BEGIN Source information

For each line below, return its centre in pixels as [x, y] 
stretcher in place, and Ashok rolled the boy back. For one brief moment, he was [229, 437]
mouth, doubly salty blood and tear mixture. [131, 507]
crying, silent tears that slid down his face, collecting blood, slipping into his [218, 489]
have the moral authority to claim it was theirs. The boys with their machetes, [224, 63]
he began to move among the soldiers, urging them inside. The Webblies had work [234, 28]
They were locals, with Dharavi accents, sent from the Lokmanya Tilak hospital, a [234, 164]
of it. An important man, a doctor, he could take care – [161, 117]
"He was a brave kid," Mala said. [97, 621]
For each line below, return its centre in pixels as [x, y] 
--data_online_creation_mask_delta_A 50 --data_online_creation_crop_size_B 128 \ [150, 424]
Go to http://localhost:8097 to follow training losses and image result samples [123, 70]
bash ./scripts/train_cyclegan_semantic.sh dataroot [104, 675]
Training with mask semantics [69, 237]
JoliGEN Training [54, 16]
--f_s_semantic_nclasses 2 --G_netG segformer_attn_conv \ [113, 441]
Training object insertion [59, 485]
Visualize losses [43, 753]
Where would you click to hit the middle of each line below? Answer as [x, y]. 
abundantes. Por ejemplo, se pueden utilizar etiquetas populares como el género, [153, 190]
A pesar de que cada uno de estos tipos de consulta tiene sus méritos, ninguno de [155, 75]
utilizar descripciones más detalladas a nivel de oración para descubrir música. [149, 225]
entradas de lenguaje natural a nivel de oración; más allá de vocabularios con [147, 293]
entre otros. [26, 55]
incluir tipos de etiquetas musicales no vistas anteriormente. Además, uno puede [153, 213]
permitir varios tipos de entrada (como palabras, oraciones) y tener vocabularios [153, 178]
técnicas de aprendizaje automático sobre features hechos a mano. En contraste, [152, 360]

END Source information

Exercise details:
Which lines above contain the word "blood"? Show each of them.

Result below:
mouth, doubly salty blood and tear mixture. [131, 507]
crying, silent tears that slid down his face, collecting blood, slipping into his [218, 489]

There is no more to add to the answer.